PROBLEM REQUIREMENTS: The reply to the records below should contain exactly the lines from the line with "falschen Antwort ein" through the line with "Es wird eine", and nothing besides.

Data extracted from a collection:

==================================================

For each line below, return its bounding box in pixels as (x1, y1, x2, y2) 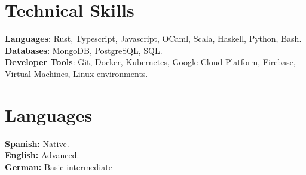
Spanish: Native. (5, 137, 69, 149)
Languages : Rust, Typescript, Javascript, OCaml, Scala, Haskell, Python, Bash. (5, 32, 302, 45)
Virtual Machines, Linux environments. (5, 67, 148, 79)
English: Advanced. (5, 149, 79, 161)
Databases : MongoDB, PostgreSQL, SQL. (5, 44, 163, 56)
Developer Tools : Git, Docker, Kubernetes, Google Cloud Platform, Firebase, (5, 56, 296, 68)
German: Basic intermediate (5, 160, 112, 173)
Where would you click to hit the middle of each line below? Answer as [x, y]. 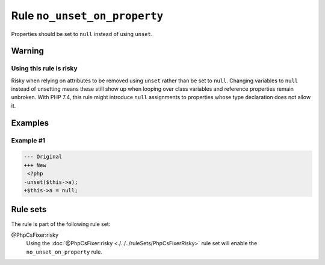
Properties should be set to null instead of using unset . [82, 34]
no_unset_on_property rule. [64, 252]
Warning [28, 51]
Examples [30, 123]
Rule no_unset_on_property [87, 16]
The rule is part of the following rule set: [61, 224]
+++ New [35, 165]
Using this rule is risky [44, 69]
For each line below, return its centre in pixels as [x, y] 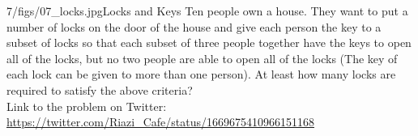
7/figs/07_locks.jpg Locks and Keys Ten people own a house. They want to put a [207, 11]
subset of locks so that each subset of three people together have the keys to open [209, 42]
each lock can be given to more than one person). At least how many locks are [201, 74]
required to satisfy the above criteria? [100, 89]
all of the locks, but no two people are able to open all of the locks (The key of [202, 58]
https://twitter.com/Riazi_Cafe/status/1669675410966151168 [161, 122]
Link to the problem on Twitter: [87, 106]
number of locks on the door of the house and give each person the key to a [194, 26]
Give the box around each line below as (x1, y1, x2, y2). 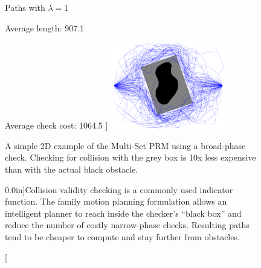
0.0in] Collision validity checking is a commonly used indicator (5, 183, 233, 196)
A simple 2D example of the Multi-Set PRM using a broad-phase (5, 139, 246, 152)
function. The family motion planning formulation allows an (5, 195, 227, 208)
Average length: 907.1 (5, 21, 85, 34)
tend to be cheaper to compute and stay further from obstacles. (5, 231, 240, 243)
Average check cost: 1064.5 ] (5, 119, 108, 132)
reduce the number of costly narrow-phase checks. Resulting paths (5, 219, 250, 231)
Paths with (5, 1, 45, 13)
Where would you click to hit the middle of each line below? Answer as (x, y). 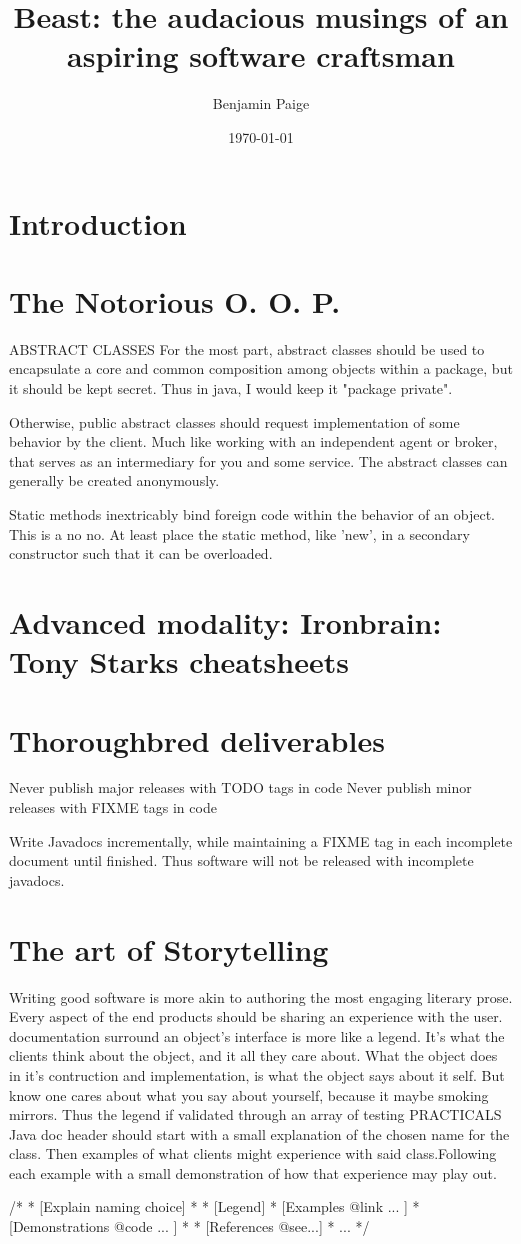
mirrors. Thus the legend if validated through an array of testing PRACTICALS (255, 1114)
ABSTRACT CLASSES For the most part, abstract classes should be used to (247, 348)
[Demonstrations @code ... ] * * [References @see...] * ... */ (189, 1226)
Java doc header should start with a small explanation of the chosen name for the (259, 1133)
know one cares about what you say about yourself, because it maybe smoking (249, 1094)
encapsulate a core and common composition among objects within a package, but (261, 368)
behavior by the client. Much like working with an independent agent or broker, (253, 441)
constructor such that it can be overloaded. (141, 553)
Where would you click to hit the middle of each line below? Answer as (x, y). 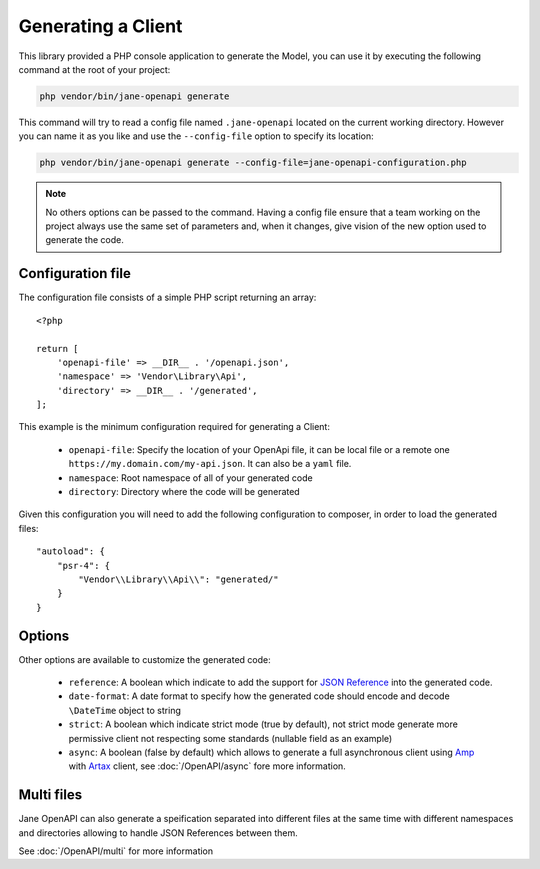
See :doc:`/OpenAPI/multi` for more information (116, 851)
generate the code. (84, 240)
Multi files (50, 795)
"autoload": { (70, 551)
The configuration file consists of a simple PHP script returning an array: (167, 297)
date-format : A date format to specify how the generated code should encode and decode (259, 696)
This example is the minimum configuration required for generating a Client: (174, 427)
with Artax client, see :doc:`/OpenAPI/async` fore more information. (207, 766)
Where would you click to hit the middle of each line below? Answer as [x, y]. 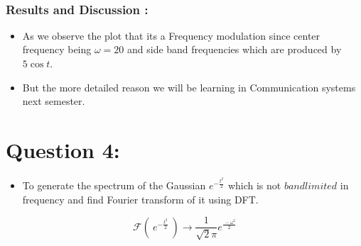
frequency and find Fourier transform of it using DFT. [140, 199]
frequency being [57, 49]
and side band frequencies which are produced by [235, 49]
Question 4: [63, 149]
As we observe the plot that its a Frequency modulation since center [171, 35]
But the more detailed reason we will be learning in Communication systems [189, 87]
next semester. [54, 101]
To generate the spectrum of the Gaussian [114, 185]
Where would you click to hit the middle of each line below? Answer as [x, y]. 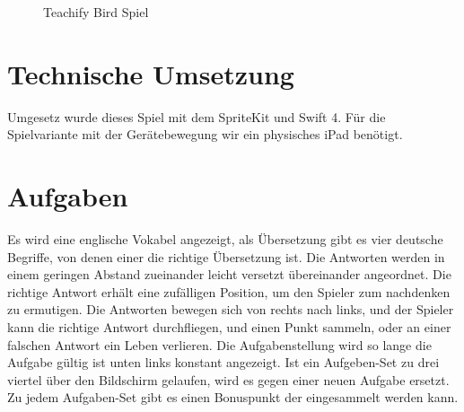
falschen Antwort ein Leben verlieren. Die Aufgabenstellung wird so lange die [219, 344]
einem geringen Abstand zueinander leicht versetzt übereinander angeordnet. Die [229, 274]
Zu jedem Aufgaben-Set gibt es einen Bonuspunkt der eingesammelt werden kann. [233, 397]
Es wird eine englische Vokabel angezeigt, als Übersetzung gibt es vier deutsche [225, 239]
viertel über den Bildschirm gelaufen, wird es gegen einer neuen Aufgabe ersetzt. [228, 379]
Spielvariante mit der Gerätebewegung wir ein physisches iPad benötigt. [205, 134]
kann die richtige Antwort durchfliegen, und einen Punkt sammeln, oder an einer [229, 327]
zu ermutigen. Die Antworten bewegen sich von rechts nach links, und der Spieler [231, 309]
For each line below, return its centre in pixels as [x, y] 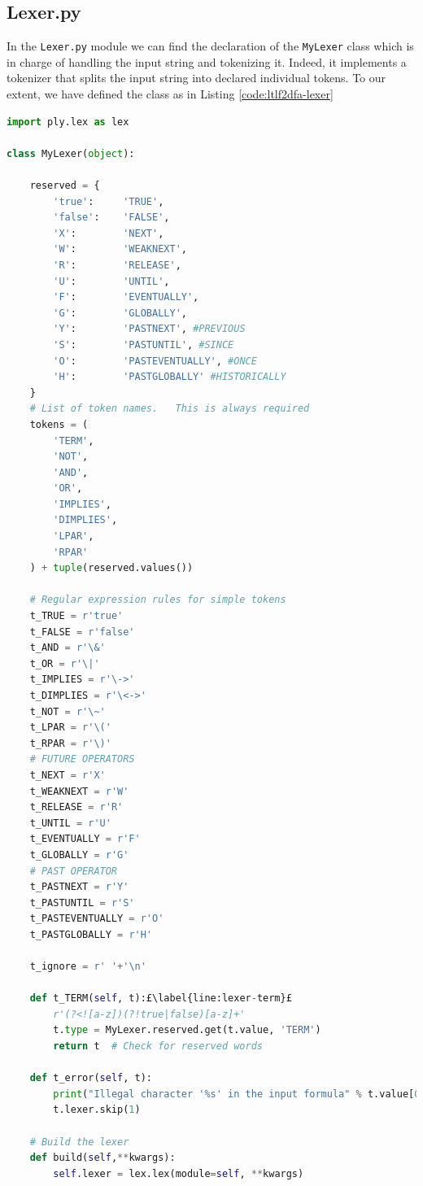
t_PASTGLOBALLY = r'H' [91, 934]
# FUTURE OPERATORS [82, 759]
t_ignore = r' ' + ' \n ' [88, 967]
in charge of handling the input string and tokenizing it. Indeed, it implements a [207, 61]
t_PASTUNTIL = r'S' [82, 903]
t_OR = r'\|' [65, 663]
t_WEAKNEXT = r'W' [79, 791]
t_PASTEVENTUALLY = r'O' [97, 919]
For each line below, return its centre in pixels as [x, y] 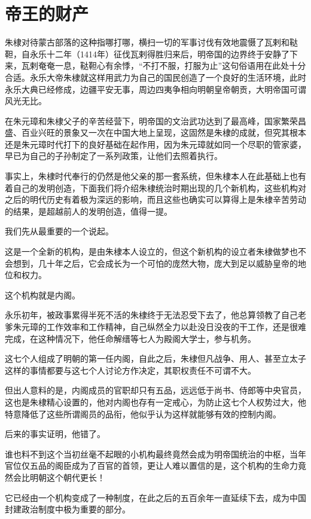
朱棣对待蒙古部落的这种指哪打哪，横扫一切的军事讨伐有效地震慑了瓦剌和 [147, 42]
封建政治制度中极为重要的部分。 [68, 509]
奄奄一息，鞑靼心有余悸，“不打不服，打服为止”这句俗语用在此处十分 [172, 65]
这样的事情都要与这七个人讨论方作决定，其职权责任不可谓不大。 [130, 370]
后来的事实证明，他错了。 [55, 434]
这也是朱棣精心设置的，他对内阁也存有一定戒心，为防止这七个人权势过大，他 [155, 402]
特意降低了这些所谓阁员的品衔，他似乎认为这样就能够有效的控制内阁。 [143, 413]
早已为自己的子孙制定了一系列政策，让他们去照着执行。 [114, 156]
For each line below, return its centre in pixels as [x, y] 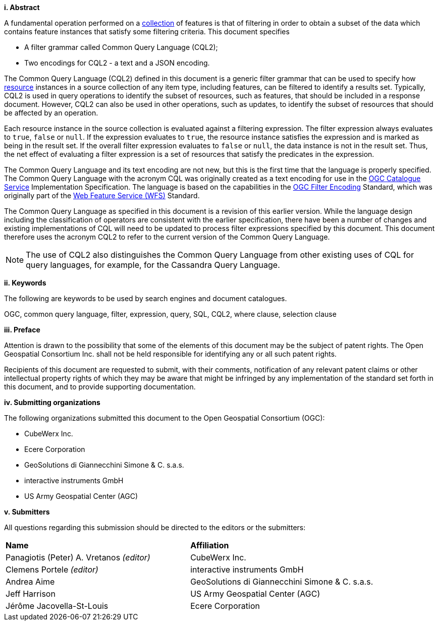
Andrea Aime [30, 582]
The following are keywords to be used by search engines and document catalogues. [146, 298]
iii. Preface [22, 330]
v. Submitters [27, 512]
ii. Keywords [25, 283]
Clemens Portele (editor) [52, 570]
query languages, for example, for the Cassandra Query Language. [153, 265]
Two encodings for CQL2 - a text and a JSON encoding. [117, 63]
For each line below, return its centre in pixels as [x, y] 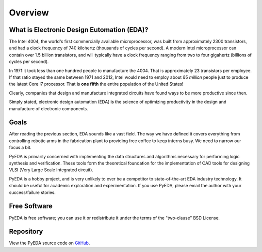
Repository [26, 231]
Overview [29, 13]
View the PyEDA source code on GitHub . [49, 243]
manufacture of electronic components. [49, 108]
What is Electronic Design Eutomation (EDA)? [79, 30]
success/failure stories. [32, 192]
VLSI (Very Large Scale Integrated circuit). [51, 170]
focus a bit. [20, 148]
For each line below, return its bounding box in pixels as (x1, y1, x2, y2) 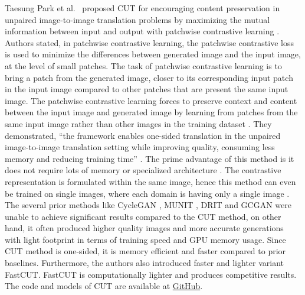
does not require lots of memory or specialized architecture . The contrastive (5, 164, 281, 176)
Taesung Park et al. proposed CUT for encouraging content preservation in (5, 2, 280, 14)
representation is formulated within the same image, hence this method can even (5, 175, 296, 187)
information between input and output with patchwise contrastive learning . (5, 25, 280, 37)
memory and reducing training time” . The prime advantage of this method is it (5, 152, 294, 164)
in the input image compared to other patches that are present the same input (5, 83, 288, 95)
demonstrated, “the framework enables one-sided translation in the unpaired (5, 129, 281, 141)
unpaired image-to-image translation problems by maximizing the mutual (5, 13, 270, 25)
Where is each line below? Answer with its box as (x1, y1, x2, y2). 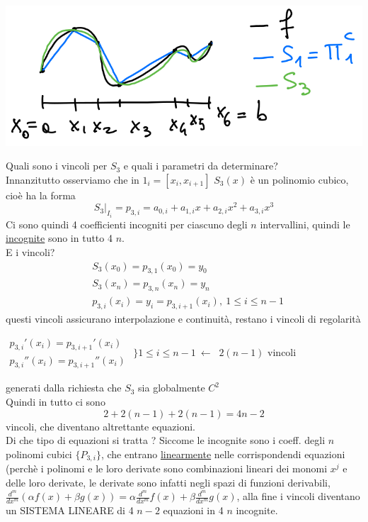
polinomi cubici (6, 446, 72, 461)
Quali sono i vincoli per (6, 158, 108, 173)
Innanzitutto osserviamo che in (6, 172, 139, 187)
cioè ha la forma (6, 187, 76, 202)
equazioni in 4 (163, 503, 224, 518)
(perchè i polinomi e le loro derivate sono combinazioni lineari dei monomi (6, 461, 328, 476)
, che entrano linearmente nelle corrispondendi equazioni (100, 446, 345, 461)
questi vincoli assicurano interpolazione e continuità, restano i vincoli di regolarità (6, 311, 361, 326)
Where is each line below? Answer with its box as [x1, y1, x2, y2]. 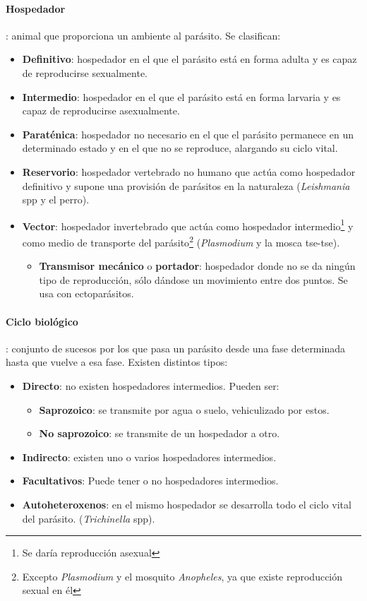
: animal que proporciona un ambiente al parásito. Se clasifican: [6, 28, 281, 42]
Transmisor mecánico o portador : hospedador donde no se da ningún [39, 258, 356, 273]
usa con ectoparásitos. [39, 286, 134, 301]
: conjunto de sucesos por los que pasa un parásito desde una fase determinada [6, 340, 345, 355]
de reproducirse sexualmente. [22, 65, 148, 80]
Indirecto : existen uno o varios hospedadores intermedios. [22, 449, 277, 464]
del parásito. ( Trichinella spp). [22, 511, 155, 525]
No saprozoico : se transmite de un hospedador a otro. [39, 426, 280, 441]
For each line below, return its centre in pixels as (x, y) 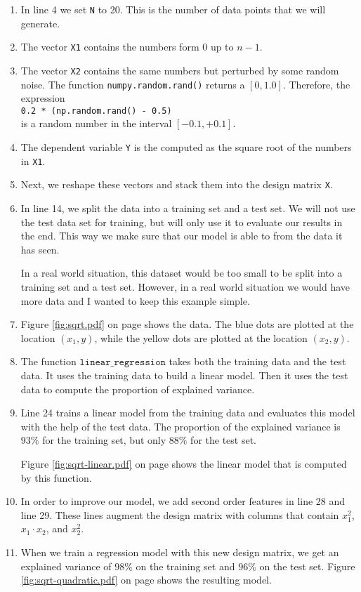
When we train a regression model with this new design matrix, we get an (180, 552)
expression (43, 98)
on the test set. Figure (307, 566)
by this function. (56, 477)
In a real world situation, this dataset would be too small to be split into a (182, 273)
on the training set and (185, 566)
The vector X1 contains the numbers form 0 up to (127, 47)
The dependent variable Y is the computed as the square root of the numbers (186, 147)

==================================================

PROBLEM SOLUTION:
falschen Antwort ein Leben verlieren. Die Aufgabenstellung wird so lange die [219, 344]
einem geringen Abstand zueinander leicht versetzt übereinander angeordnet. Die [229, 274]
Zu jedem Aufgaben-Set gibt es einen Bonuspunkt der eingesammelt werden kann. [233, 397]
Es wird eine englische Vokabel angezeigt, als Übersetzung gibt es vier deutsche [225, 239]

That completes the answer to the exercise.